ENTRIES PROVIDED START

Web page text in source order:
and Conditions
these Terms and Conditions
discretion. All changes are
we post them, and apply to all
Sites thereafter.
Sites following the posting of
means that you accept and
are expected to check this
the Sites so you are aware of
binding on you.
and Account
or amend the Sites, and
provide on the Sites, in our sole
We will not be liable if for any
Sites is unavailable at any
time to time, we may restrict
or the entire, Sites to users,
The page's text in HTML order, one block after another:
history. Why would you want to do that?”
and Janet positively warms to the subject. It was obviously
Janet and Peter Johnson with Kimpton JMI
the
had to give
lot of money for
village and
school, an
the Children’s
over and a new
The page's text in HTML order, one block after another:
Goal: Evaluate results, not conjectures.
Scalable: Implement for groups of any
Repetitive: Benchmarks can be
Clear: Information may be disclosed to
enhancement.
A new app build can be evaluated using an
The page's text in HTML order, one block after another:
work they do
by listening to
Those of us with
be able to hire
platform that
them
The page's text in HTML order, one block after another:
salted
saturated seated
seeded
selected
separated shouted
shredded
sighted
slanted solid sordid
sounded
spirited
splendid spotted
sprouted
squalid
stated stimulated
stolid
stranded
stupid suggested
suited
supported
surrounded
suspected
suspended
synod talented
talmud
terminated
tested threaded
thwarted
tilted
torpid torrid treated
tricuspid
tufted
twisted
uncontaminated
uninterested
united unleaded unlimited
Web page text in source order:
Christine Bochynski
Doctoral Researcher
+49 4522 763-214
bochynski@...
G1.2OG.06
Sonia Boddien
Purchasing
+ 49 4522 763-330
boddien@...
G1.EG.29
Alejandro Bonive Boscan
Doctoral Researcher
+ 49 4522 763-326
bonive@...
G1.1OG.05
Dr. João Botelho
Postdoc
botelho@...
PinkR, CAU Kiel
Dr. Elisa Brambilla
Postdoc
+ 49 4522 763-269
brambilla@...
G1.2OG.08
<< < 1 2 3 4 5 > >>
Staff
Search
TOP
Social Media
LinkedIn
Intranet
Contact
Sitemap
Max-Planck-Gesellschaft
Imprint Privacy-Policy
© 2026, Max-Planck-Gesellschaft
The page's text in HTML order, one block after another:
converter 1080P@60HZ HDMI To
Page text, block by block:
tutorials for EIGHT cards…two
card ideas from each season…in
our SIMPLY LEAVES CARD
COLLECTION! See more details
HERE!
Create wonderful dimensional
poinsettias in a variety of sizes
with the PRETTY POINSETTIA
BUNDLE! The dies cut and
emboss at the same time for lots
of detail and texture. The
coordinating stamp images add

ENTRIES PROVIDED END

- WHAT TO DO -
Output each entry precisely as given.

- RESULT OF THIS EXERCISE -
Web page text in source order:
and Conditions
these Terms and Conditions
discretion. All changes are
we post them, and apply to all
Sites thereafter.
Sites following the posting of
means that you accept and
are expected to check this
the Sites so you are aware of
binding on you.
and Account
or amend the Sites, and
provide on the Sites, in our sole
We will not be liable if for any
Sites is unavailable at any
time to time, we may restrict
or the entire, Sites to users,
The page's text in HTML order, one block after another:
history. Why would you want to do that?”
and Janet positively warms to the subject. It was obviously
Janet and Peter Johnson with Kimpton JMI
the
had to give
lot of money for
village and
school, an
the Children’s
over and a new
The page's text in HTML order, one block after another:
Goal: Evaluate results, not conjectures.
Scalable: Implement for groups of any
Repetitive: Benchmarks can be
Clear: Information may be disclosed to
enhancement.
A new app build can be evaluated using an
The page's text in HTML order, one block after another:
work they do
by listening to
Those of us with
be able to hire
platform that
them
The page's text in HTML order, one block after another:
salted
saturated seated
seeded
selected
separated shouted
shredded
sighted
slanted solid sordid
sounded
spirited
splendid spotted
sprouted
squalid
stated stimulated
stolid
stranded
stupid suggested
suited
supported
surrounded
suspected
suspended
synod talented
talmud
terminated
tested threaded
thwarted
tilted
torpid torrid treated
tricuspid
tufted
twisted
uncontaminated
uninterested
united unleaded unlimited
Web page text in source order:
Christine Bochynski
Doctoral Researcher
+49 4522 763-214
bochynski@...
G1.2OG.06
Sonia Boddien
Purchasing
+ 49 4522 763-330
boddien@...
G1.EG.29
Alejandro Bonive Boscan
Doctoral Researcher
+ 49 4522 763-326
bonive@...
G1.1OG.05
Dr. João Botelho
Postdoc
botelho@...
PinkR, CAU Kiel
Dr. Elisa Brambilla
Postdoc
+ 49 4522 763-269
brambilla@...
G1.2OG.08
<< < 1 2 3 4 5 > >>
Staff
Search
TOP
Social Media
LinkedIn
Intranet
Contact
Sitemap
Max-Planck-Gesellschaft
Imprint Privacy-Policy
© 2026, Max-Planck-Gesellschaft
The page's text in HTML order, one block after another:
converter 1080P@60HZ HDMI To
Page text, block by block:
tutorials for EIGHT cards…two
card ideas from each season…in
our SIMPLY LEAVES CARD
COLLECTION! See more details
HERE!
Create wonderful dimensional
poinsettias in a variety of sizes
with the PRETTY POINSETTIA
BUNDLE! The dies cut and
emboss at the same time for lots
of detail and texture. The
coordinating stamp images add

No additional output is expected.